We should probably be using sizeof now that it's back to being a struct and keep the old struct definition.

saiislam marked an inline comment as done.Aug 24 2023, 10:12 AM
saiislam added inline comments.
openmp/libomptarget/plugins-nextgen/amdgpu/utils/UtilitiesRTL.h
49–56

AMDGPU plugin doesn't use any implicitarg for COV4, but it does so for COV5. So, we are not keeping two separate structures for implicitargs of COV4 and COV5.
If we use sizeof then it will always return 256 corresponding to COV5 (even for cov4, which should be 56). That's why we need this function.

jhuber6 added inline comments.Aug 24 2023, 10:15 AM
openmp/libomptarget/plugins-nextgen/amdgpu/utils/UtilitiesRTL.h
49–56

Yeah, I guess for COV4 the only thing that mattered was the size so that we could make sure it's all set to zero. We shouldn't use the enum value. It should be sizeof(ImplicitArgsTy) for COV5 and either hard-code it in the function for V4 or make a dummy struct.
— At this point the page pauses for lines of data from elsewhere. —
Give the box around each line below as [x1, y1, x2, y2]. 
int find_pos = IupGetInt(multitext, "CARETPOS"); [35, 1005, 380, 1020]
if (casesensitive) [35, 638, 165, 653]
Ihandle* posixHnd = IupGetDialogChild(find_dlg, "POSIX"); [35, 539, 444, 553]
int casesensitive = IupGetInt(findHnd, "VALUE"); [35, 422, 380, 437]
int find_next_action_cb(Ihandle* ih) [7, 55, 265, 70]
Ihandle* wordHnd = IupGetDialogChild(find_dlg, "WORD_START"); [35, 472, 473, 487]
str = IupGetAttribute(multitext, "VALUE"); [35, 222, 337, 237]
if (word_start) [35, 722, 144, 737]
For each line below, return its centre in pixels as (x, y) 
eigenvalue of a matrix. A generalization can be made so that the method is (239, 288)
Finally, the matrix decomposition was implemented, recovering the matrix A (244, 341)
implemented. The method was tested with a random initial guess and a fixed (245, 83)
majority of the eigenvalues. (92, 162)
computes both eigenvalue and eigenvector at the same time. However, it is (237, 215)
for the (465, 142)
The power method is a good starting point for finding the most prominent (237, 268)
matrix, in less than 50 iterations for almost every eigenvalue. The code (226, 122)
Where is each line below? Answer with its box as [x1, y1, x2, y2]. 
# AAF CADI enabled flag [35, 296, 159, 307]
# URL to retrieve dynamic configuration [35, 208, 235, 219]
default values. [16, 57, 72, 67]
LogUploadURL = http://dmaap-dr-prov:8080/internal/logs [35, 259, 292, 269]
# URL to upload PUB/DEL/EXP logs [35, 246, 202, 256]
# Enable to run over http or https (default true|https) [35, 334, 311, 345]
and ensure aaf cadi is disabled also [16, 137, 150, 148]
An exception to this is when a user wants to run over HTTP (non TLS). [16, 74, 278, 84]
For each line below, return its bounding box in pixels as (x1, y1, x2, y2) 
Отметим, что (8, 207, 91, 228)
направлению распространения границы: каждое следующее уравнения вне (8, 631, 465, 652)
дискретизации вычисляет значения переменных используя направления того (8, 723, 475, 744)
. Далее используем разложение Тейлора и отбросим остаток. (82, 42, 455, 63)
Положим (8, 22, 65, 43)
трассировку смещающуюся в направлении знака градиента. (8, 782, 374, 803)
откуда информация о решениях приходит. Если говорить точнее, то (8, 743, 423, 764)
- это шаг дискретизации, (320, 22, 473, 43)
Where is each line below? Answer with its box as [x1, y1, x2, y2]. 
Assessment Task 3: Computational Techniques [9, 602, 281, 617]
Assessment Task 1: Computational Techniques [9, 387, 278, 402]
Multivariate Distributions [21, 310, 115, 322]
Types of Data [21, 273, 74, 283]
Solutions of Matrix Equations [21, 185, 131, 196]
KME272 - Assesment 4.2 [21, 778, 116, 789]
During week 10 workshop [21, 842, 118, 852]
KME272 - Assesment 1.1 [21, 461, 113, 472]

saiislam updated this revision to Diff 553413.Aug 25 2023, 2:06 AM
saiislam marked 2 inline comments as done.

Changed getImplicitArgsSize to use sizeof.

Just a few more nits. I think it's looking fine but I haven't tested it. Anyone else?

clang/tools/clang-linker-wrapper/ClangLinkerWrapper.cpp
406
415–418

No braces around a single line if.

openmp/libomptarget/plugins-nextgen/amdgpu/utils/UtilitiesRTL.h
54

We return uint16_t here? These are sizes.

saiislam updated this revision to Diff 553991.Aug 28 2023, 10:44 AM
saiislam marked 3 inline comments as done.

Minor fixes addressing reviewer's comment.

jhuber6 accepted this revision.Aug 28 2023, 12:16 PM

I think it's fine now given that it's passing tests. Others feel free to comment.

This revision is now accepted and ready to land.Aug 28 2023, 12:16 PM
yaxunl accepted this revision.Aug 28 2023, 2:30 PM

LGTM. Thanks

clang/test/CodeGenCUDA/amdgpu-code-object-version-linking.cu
13

It seems being eliminated by IPSCCP. It makes sense since it is constant weak_odr without externally_initialized. Either changing it to weak or adding externally_initialized will keep the load. Normal __constant__ var in device code may be changed by host code, therefore they are emitted with externally_initialized and do not have the load eliminated.

This revision was landed with ongoing or failed builds.Aug 29 2023, 4:36 AM
This revision was automatically updated to reflect the committed changes.
saiislam added inline comments.Aug 29 2023, 4:40 AM
clang/test/CodeGenCUDA/amdgpu-code-object-version-linking.cu
13

Thank you @yaxunl !
I have added these observations as comments in the code at load emit and global emit locations.